While the company did their best to address this issue during the call, their comments left Diabetic Investor wondering if they are actually paying attention to what’s going on in the real. Perhaps their response would have been different had the news regarding Biodel (NASDAQ:BIOD), which came out yesterday, had been released before the call. Unlike Bydureon which is a long acting GLP-1, Biodel’s product Linjeta™ is a rapid acting insulin just like Afrezza, the main difference being Linjeta is injected and Afrezza is inhaled.
Even if we assume that Afrezza’s data is more robust than the data submitted for Linjeta, Diabetic Investor still believes this doesn’t mean that much. Amylin (NASDAQ:AMLN) submitted volumes of data for Bydureon and still the FDA asked for even more data. Diabetic Investor also believes that Afrezza faces greater hurdles than Linjeta based on the fact it’s inhaled rather than injected, this one fact alone brings with it a whole different set of issues. Afrezza not only has to clear the normal hurdles, whatever normal is these days, but has the additional set of issues surrounding its delivery system and method of action.

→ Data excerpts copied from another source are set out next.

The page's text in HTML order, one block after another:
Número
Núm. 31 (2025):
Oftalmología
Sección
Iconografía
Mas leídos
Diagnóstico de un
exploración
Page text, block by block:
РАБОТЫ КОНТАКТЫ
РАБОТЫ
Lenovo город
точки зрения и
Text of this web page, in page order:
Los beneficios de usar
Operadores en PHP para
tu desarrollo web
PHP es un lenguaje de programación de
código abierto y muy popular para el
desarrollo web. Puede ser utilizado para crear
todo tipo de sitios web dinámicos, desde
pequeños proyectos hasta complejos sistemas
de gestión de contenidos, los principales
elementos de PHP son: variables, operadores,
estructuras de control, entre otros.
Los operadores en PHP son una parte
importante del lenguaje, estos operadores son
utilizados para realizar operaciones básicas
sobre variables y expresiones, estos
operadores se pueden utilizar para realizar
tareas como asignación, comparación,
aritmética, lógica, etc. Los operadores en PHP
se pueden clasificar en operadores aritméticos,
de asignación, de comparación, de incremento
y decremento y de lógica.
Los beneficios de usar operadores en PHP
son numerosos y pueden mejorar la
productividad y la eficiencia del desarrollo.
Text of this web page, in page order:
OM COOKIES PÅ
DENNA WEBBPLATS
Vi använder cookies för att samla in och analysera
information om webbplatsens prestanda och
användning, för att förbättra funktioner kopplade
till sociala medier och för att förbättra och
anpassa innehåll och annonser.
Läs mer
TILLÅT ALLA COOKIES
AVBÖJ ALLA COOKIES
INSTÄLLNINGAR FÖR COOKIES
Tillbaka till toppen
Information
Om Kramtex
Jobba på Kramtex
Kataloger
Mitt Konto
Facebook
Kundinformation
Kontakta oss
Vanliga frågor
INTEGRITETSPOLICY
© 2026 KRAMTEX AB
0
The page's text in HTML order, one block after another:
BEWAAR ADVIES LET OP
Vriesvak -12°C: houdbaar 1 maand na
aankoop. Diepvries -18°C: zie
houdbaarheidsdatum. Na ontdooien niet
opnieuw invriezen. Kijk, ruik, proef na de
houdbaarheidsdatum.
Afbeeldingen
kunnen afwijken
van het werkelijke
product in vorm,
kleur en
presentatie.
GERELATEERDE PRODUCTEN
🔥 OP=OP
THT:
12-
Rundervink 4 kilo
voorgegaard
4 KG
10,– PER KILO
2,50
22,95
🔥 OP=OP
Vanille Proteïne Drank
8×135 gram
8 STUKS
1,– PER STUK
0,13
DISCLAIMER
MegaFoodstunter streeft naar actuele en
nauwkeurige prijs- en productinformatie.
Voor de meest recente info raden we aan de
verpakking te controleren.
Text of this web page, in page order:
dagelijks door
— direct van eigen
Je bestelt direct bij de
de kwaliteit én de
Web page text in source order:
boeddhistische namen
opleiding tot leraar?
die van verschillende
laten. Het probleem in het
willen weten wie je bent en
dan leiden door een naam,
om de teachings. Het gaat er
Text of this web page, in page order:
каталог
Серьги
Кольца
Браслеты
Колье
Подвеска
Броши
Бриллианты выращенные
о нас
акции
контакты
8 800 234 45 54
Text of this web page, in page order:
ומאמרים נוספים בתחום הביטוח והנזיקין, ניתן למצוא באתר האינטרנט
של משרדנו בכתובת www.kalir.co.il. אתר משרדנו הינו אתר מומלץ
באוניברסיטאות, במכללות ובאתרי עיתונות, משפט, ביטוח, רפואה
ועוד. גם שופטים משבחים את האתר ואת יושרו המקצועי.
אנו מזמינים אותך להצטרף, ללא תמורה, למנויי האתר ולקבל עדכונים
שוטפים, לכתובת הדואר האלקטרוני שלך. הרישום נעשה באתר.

Considering the FDA is actively looking for reasons not to approve new diabetes treatments it’s difficult to imagine Afrezza being treated differently than Bydureon or Linjeta. As noted yesterday FDA approval risk has increased a 100 fold for diabetes drugs. Even before this rash of complete response letters Afrezza’s approval was by no means a foregone conclusion, Diabetic Investor has long believed the odds of approval were no better than 50/50 and sees these odds getting worse as more complete response letters are issued.
This new FDA environment is not only slowing the pace of new drug approvals (Diabetic Investor has seen glaciers move faster), it is also slowing investment activity. We can only imagine what the much hyped partnership discussions supposedly being held by MannKind must be like. As we noted previously whoever partners with MannKind would face enormous hurdles commercializing and marketing Afrezza. Given that no partnership has been announced Diabetic Investor suspects potential partners did their due diligence basically taking a wait and see attitude. Considering where things stand today, these potential partners must be wondering, like the rest of us, if we’ll ever see any new drugs approved for diabetes in the next century.

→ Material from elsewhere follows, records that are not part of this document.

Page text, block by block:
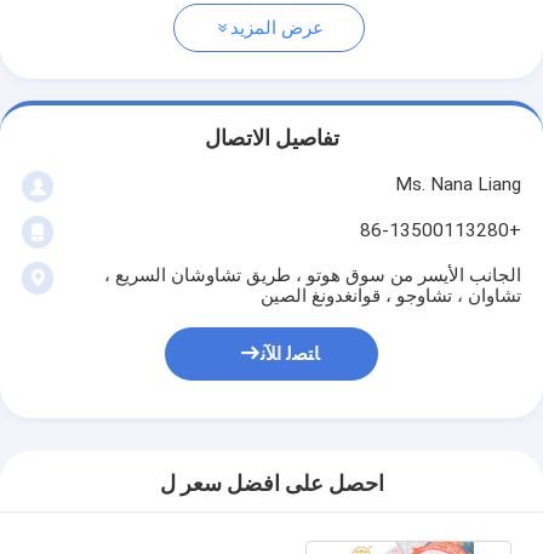
عرض المزيد
تفاصيل الاتصال
Ms. Nana Liang
+86-13500113280
الجانب الأيسر من سوق هوتو ، طريق تشاوشان السريع ،
تشاوان ، تشاوجو ، قوانغدونغ الصين
ﺎﺘﺼﻟ ﺍﻶﻧ
احصل على افضل سعر ل
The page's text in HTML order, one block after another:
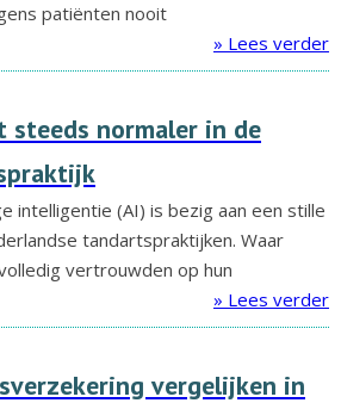
patiënten nooit
» Lees verder
steeds normaler in de
intelligentie (AI) is bezig aan een stille
tandartspraktijken. Waar
vertrouwden op hun
» Lees verder
vergelijken in
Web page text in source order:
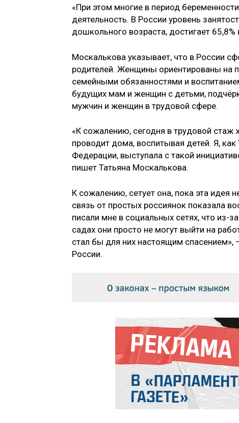
«При этом многие в период
деятельность. В России уровень
дошкольного возраста, достигает
Москалькова указывает, что в России
родителей. Женщины ориентированы на
семейными обязанностями и
будущих мам и женщин с детьми,
мужчин и женщин в трудовой сфере.
«К сожалению, сегодня в трудовой
проводит дома, воспитывая детей. Я,
Федерации, выступала с такой
пишет Татьяна Москалькова.
К сожалению, сетует она, пока эта идея
связь от простых россиянок показала
писали мне в социальных сетях, что из-
садах они просто не могут выйти на
стал бы для них настоящим
России.

This lack of movement in the investment arena is not limited just to drug companies looking for money or partners but expands into device companies as well. Never know to be shy to being with, venture funds, private equity firms and potential partners, are placing greater demands on these companies who desperately need the money. As everyone knows the days of easy money are gone and the ultra-conservative FDA has given potential investors and/or partners even more leverage.
The truly sad part here is that without the money, many of these smaller companies cannot survive. While some deserve this fate, others do have innovative products which when fully developed would help patients better manage their diabetes; products that would actually be commercially viable too.

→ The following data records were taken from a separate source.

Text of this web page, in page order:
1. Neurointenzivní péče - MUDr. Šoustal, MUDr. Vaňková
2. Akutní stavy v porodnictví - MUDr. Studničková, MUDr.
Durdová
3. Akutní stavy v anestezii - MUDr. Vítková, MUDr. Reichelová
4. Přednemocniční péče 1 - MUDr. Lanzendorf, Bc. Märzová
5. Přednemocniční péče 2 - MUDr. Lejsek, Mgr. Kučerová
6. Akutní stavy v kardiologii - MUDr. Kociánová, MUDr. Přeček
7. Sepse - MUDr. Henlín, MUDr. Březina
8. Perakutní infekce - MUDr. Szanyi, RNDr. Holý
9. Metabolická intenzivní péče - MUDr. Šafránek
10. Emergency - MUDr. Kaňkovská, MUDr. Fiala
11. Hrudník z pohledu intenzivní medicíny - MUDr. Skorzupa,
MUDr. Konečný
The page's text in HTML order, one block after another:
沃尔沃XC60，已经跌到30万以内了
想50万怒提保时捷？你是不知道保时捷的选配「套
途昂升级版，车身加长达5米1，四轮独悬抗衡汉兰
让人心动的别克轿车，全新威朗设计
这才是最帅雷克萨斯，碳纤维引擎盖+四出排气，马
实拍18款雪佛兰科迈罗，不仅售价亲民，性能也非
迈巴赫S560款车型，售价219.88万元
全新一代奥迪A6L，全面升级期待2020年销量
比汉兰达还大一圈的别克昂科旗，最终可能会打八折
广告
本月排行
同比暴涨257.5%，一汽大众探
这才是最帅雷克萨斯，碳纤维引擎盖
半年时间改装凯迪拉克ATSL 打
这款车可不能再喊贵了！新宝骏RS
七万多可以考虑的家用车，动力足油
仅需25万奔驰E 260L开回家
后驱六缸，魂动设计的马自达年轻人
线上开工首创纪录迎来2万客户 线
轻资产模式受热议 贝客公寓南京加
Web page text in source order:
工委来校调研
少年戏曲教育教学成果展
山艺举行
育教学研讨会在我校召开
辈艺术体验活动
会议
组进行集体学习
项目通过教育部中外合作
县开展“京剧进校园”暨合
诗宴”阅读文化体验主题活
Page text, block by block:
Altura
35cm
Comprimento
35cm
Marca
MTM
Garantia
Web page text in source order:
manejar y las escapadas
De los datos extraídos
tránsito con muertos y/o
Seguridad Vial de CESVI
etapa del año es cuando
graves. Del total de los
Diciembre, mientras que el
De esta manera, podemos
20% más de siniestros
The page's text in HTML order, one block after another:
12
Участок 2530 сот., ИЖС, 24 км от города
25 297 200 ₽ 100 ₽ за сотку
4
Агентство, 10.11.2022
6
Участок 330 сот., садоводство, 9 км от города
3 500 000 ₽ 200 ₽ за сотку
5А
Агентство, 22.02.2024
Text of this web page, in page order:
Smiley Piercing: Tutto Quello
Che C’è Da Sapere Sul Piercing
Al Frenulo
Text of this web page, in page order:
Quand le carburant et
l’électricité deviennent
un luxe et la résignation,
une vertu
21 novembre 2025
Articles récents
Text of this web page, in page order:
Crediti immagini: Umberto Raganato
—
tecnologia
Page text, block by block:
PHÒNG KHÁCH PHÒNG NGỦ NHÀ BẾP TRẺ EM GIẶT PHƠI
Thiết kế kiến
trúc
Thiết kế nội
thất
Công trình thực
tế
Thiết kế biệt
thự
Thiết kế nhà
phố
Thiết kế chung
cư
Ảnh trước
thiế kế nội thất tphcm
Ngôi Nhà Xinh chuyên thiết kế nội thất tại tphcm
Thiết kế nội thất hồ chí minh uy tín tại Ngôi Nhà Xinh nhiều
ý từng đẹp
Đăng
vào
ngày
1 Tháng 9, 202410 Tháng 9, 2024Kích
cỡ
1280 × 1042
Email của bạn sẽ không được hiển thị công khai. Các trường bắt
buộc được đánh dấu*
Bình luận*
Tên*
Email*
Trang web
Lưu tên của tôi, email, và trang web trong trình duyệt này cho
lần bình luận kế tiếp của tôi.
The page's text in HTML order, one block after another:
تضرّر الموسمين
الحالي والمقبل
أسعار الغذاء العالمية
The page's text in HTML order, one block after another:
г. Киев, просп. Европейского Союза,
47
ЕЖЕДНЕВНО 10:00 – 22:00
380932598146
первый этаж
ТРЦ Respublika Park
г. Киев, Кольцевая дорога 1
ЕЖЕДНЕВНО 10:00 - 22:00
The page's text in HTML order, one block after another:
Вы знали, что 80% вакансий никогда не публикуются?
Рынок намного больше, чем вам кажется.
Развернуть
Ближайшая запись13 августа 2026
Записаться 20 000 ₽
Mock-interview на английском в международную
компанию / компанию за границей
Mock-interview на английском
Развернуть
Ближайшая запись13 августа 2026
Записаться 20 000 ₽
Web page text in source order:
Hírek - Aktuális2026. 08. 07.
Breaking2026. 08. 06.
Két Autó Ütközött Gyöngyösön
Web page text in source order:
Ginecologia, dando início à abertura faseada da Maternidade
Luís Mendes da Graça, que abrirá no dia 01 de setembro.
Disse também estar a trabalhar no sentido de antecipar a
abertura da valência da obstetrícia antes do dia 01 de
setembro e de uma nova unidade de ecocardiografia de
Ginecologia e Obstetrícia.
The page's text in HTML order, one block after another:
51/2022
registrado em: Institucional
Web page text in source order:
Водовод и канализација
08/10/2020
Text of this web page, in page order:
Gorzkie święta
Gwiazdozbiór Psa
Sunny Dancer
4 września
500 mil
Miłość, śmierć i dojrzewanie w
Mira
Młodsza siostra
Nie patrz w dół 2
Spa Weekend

In just a few short months Diabetic Investor will be attending the JP Morgan Healthcare Conference in San Francisco, now home of the World Series Champion Giants. JP Morgan is the premier investment conference for health care companies and servers as a pretty good indicator of how the investment community views the prospects of companies both large and small. Always looking forward to this great conference Diabetic Investor is anxious to learn how these professional investors view this new world order at the FDA.
What’s becoming obvious here, to everyone but the FDA that is, is that the diabetes world already facing a host of challenges must deal with an uncertain regulatory environment which can change from moment to moment. If there is one thing that investors hate more than anything else it is uncertainty, they can deal with the uncertainties of drug and device development but have no way of dealing with an FDA that changes the rules of the game while the game is being played. The bottom line here is as investment grinds to a halt so does the pace of innovation. As Adam Smith noted; “Money, says the proverb, makes money. When you get a little, it is often easy to get more. The great difficulty is to get that little.”